Would you copy the lines below exactly and omit the images?

_ _ _ _ _ _ _

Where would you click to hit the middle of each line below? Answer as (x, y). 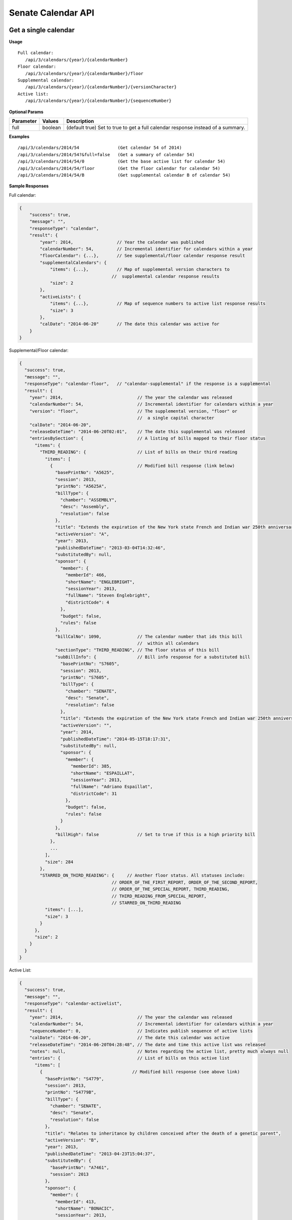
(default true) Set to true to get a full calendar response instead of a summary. (156, 127)
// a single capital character (176, 418)
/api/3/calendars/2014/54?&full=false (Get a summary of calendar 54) (106, 154)
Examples (19, 136)
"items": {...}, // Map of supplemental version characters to (140, 269)
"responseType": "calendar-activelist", (73, 1004)
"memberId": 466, (86, 575)
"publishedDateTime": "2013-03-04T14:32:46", (110, 548)
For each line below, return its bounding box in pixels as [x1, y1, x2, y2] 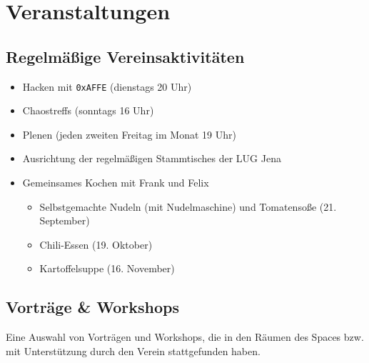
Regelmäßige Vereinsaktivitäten [6, 45, 245, 67]
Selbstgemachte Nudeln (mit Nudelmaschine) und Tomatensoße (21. [39, 199, 337, 214]
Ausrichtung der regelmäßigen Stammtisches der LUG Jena [22, 151, 281, 166]
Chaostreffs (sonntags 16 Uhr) [22, 103, 154, 118]
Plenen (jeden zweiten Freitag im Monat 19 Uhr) [22, 126, 236, 141]
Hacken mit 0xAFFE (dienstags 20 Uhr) [22, 79, 192, 94]
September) [39, 213, 90, 228]
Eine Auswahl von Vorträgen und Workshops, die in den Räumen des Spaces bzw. [6, 329, 364, 344]
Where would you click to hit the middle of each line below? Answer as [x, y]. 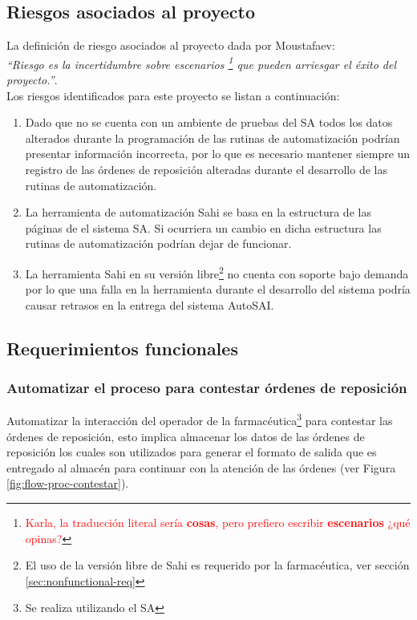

_ _ _ _ _ _ _

→ **EXERCISE SOLUTION**:
Where would you click to hit the middle of each line below? Answer as (x, y). 
(default true) Set to true to get a full calendar response instead of a summary. (156, 127)
// a single capital character (176, 418)
/api/3/calendars/2014/54?&full=false (Get a summary of calendar 54) (106, 154)
Examples (19, 136)
"items": {...}, // Map of supplemental version characters to (140, 269)
"responseType": "calendar-activelist", (73, 1004)
"memberId": 466, (86, 575)
"publishedDateTime": "2013-03-04T14:32:46", (110, 548)
For each line below, return its bounding box in pixels as [x1, y1, x2, y2] 
Regelmäßige Vereinsaktivitäten [6, 45, 245, 67]
Selbstgemachte Nudeln (mit Nudelmaschine) und Tomatensoße (21. [39, 199, 337, 214]
Ausrichtung der regelmäßigen Stammtisches der LUG Jena [22, 151, 281, 166]
Chaostreffs (sonntags 16 Uhr) [22, 103, 154, 118]
Plenen (jeden zweiten Freitag im Monat 19 Uhr) [22, 126, 236, 141]
Hacken mit 0xAFFE (dienstags 20 Uhr) [22, 79, 192, 94]
September) [39, 213, 90, 228]
Eine Auswahl von Vorträgen und Workshops, die in den Räumen des Spaces bzw. [6, 329, 364, 344]
Where would you click to hit the middle of each line below? Answer as [x, y]. 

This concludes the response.